=== Exercise description ===
Once the pictures have been excluded, set down each remaining entry word for word.
*** Data section Section Begins ***
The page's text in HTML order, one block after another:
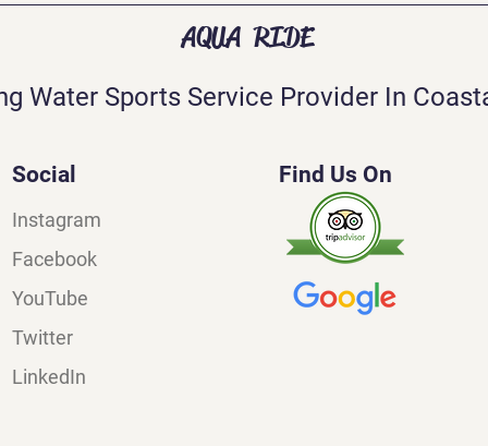
AQUA RIDE
Water Sports Service Provider In
Social
Instagram
Facebook
YouTube
Twitter
LinkedIn
Find Us On
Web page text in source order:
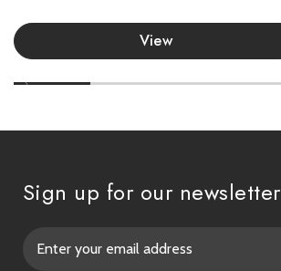
View
Sign up for our newsletter
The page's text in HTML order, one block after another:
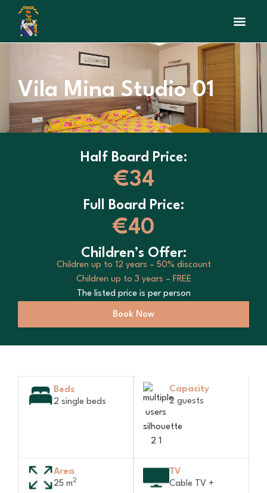
Vila Mina Studio 01
Half Board Price:
€34
Full Board Price:
€40
Children’s Offer:
Children up to 12 years – 50% discount
Children up to 3 years – FREE
The listed price is per person
Book Now
Beds
2 single beds
Capacity
2 guests
Area
25 m2
TV
Cable TV +
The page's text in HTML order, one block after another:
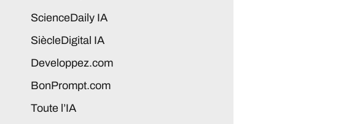
ScienceDaily IA
SiècleDigital IA
Developpez.com
BonPrompt.com
Toute l’IA
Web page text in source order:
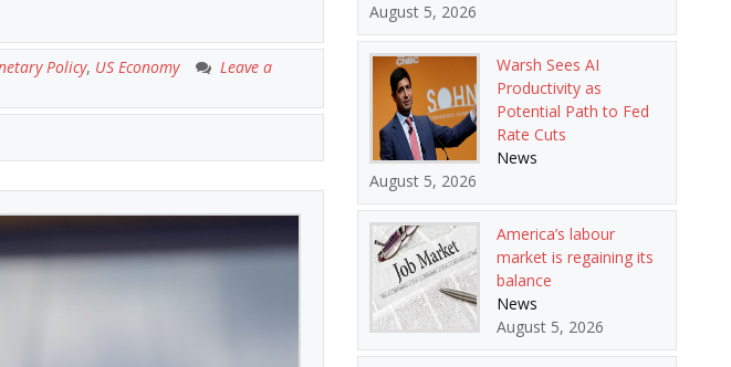
Policy, US Economy
Leave a
August 5, 2026
Warsh Sees AI
Productivity as
Potential Path to Fed
Rate Cuts
News
August 5, 2026
America’s labour
market is regaining its
balance
News
August 5, 2026
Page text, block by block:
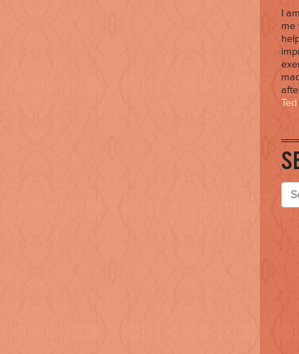
I
me
Ted
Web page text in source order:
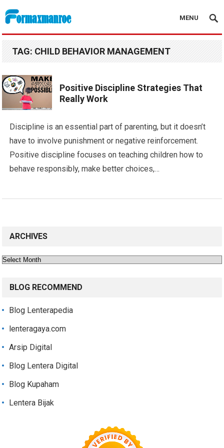
Formaxmanroe Blog
MENU
TAG: CHILD BEHAVIOR MANAGEMENT
Positive Discipline Strategies That
Really Work
Discipline is an essential part of parenting, but it doesn’t
have to involve punishment or negative reinforcement.
Positive discipline focuses on teaching children how to
behave responsibly, make better choices,…
ARCHIVES
Archives
BLOG RECOMMEND
Blog Lenterapedia
lenteragaya.com
Arsip Digital
Blog Lentera Digital
Blog Kupaham
Lentera Bijak
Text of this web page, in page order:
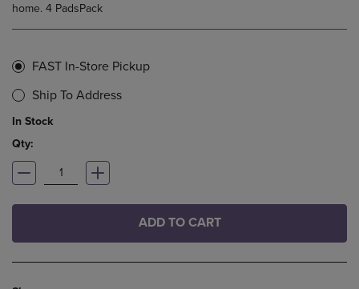
home. 4 PadsPack
FAST In-Store Pickup
Ship To Address
In Stock
Qty:
ADD TO CART
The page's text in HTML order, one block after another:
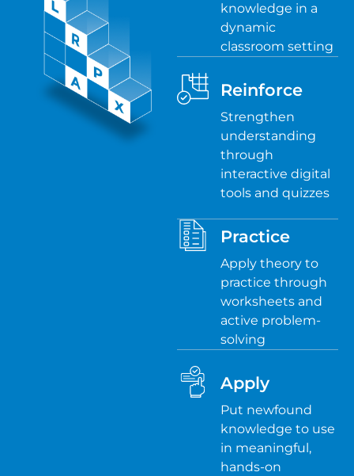
knowledge in a
dynamic
classroom setting
Reinforce
Strengthen
understanding
through
interactive digital
tools and quizzes
Practice
Apply theory to
practice through
worksheets and
active problem-
solving
Apply
Put newfound
knowledge to use
in meaningful,
hands-on
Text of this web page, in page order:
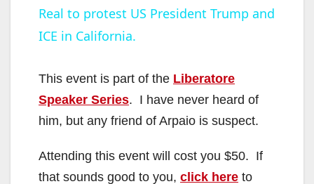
*** Data section Section Ends ***
=== Problem solution ===
The page's text in HTML order, one block after another:
AQUA RIDE
Water Sports Service Provider In
Social
Instagram
Facebook
YouTube
Twitter
LinkedIn
Find Us On
Web page text in source order:
View
Sign up for our newsletter
The page's text in HTML order, one block after another:
Vila Mina Studio 01
Half Board Price:
€34
Full Board Price:
€40
Children’s Offer:
Children up to 12 years – 50% discount
Children up to 3 years – FREE
The listed price is per person
Book Now
Beds
2 single beds
Capacity
2 guests
Area
25 m2
TV
Cable TV +
The page's text in HTML order, one block after another:
ScienceDaily IA
SiècleDigital IA
Developpez.com
BonPrompt.com
Toute l’IA
Web page text in source order:
Policy, US Economy
Leave a
August 5, 2026
Warsh Sees AI
Productivity as
Potential Path to Fed
Rate Cuts
News
August 5, 2026
America’s labour
market is regaining its
balance
News
August 5, 2026
Page text, block by block:
I
me
Ted
Web page text in source order:
Formaxmanroe Blog
MENU
TAG: CHILD BEHAVIOR MANAGEMENT
Positive Discipline Strategies That
Really Work
Discipline is an essential part of parenting, but it doesn’t
have to involve punishment or negative reinforcement.
Positive discipline focuses on teaching children how to
behave responsibly, make better choices,…
ARCHIVES
Archives
BLOG RECOMMEND
Blog Lenterapedia
lenteragaya.com
Arsip Digital
Blog Lentera Digital
Blog Kupaham
Lentera Bijak
Text of this web page, in page order:
home. 4 PadsPack
FAST In-Store Pickup
Ship To Address
In Stock
Qty:
ADD TO CART
The page's text in HTML order, one block after another:
knowledge in a
dynamic
classroom setting
Reinforce
Strengthen
understanding
through
interactive digital
tools and quizzes
Practice
Apply theory to
practice through
worksheets and
active problem-
solving
Apply
Put newfound
knowledge to use
in meaningful,
hands-on
Text of this web page, in page order:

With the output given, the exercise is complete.